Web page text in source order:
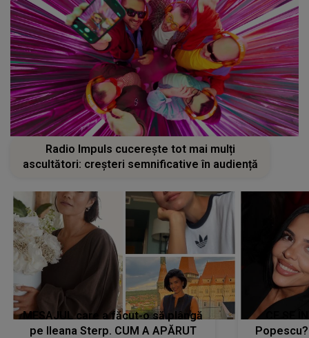
Radio Impuls cucerește tot mai mulți
ascultători: creșteri semnificative în audiență
MESAJUL care a făcut-o să plângă
pe Ileana Sterp. CUM A APĂRUT
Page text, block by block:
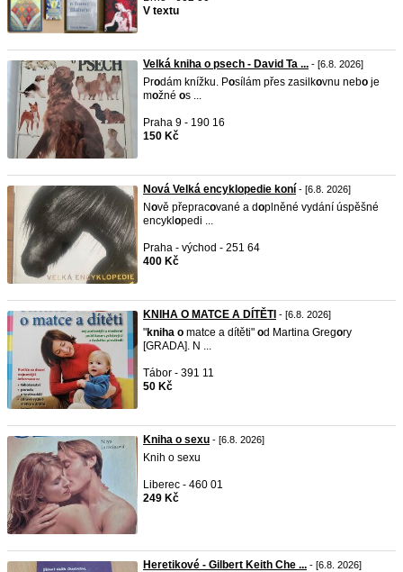
V textu
Velká kniha o psech - David Ta ... - [6.8. 2026]
Prodám knížku. Posílám přes zasilkovnu nebo je
možné os ...
Praha 9 - 190 16
150 Kč
Nová Velká encyklopedie koní - [6.8. 2026]
Nově přepracované a doplněné vydání úspěšné
encykl opedi ...
Praha - východ - 251 64
400 Kč
KNIHA O MATCE A DÍTĚTI - [6.8. 2026]
"kniha o matce a dítěti" od Martina Gregory
[GRADA]. N ...
Tábor - 391 11
50 Kč
Kniha o sexu - [6.8. 2026]
Knih o sexu
Liberec - 460 01
249 Kč
Heretikové - Gilbert Keith Che ... - [6.8. 2026]
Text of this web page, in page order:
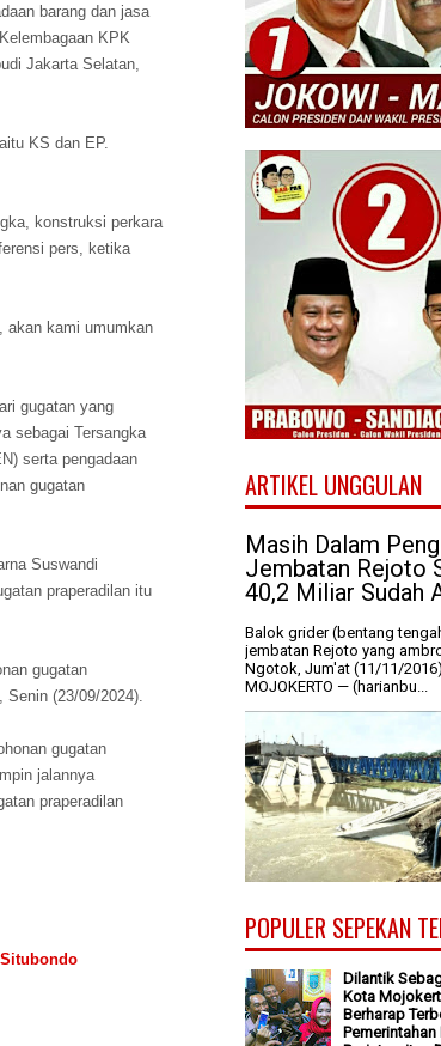
barang dan jasa
KPK
Jakarta Selatan,
KS dan EP.
konstruksi perkara
pers, ketika
akan kami umumkan
gugatan yang
sebagai Tersangka
serta pengadaan
gugatan
Suswandi
praperadilan itu
gugatan
(23/09/2024).
gugatan
jalannya
praperadilan
ARTIKEL UNGGULAN
Masih Dalam
Jembatan Rejoto
40,2 Miliar Sudah
Balok grider (bentang
jembatan Rejoto yang
Ngotok, Jum'at (11/11/
MOJOKERTO — (harianbu...
POPULER SEPEKAN
Dilantik
Kota
Berharap
Pemerintahan
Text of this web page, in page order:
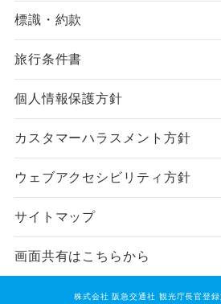
標識・約款
旅行条件書
個人情報保護方針
カスタマーハラスメント方針
ウェブアクセシビリティ方針
サイトマップ
画面共有はこちらから
株式会社 阪急交通社 観光庁長官登
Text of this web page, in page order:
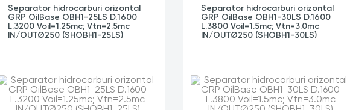
Separator hidrocarburi orizontal
GRP OilBase OBH1-25LS D.1600
L.3200 Voil=1.25mc; Vtn=2.5mc
IN/OUTØ250 (SHOBH1-25LS)
Separator hidrocarburi orizontal
GRP OilBase OBH1-30LS D.1600
L.3800 Voil=1.5mc; Vtn=3.0mc
IN/OUTØ250 (SHOBH1-30LS)
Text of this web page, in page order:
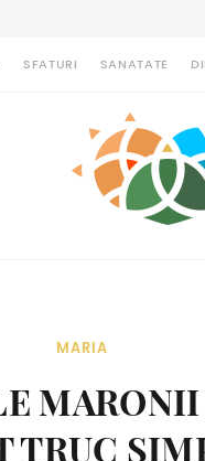
SFATURI SANATATE
MARIA
TRUC
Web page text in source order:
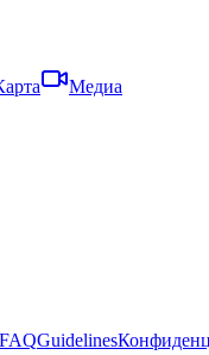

▶ Task
Restate each entry word for word, please, but drop any images it holds.

▶ Your response
Web page text in source order:
Radio Impuls cucerește tot mai mulți
ascultători: creșteri semnificative în audiență
MESAJUL care a făcut-o să plângă
pe Ileana Sterp. CUM A APĂRUT
Page text, block by block:
V textu
Velká kniha o psech - David Ta ... - [6.8. 2026]
Prodám knížku. Posílám přes zasilkovnu nebo je
možné os ...
Praha 9 - 190 16
150 Kč
Nová Velká encyklopedie koní - [6.8. 2026]
Nově přepracované a doplněné vydání úspěšné
encykl opedi ...
Praha - východ - 251 64
400 Kč
KNIHA O MATCE A DÍTĚTI - [6.8. 2026]
"kniha o matce a dítěti" od Martina Gregory
[GRADA]. N ...
Tábor - 391 11
50 Kč
Kniha o sexu - [6.8. 2026]
Knih o sexu
Liberec - 460 01
249 Kč
Heretikové - Gilbert Keith Che ... - [6.8. 2026]
Text of this web page, in page order:
barang dan jasa
KPK
Jakarta Selatan,
KS dan EP.
konstruksi perkara
pers, ketika
akan kami umumkan
gugatan yang
sebagai Tersangka
serta pengadaan
gugatan
Suswandi
praperadilan itu
gugatan
(23/09/2024).
gugatan
jalannya
praperadilan
ARTIKEL UNGGULAN
Masih Dalam
Jembatan Rejoto
40,2 Miliar Sudah
Balok grider (bentang
jembatan Rejoto yang
Ngotok, Jum'at (11/11/
MOJOKERTO — (harianbu...
POPULER SEPEKAN
Dilantik
Kota
Berharap
Pemerintahan
Text of this web page, in page order:
標識・約款
旅行条件書
個人情報保護方針
カスタマーハラスメント方針
ウェブアクセシビリティ方針
サイトマップ
画面共有はこちらから
株式会社 阪急交通社 観光庁長官登
Text of this web page, in page order:
Separator hidrocarburi orizontal
GRP OilBase OBH1-25LS D.1600
L.3200 Voil=1.25mc; Vtn=2.5mc
IN/OUTØ250 (SHOBH1-25LS)
Separator hidrocarburi orizontal
GRP OilBase OBH1-30LS D.1600
L.3800 Voil=1.5mc; Vtn=3.0mc
IN/OUTØ250 (SHOBH1-30LS)
Text of this web page, in page order:
SFATURI SANATATE
MARIA
TRUC
Web page text in source order:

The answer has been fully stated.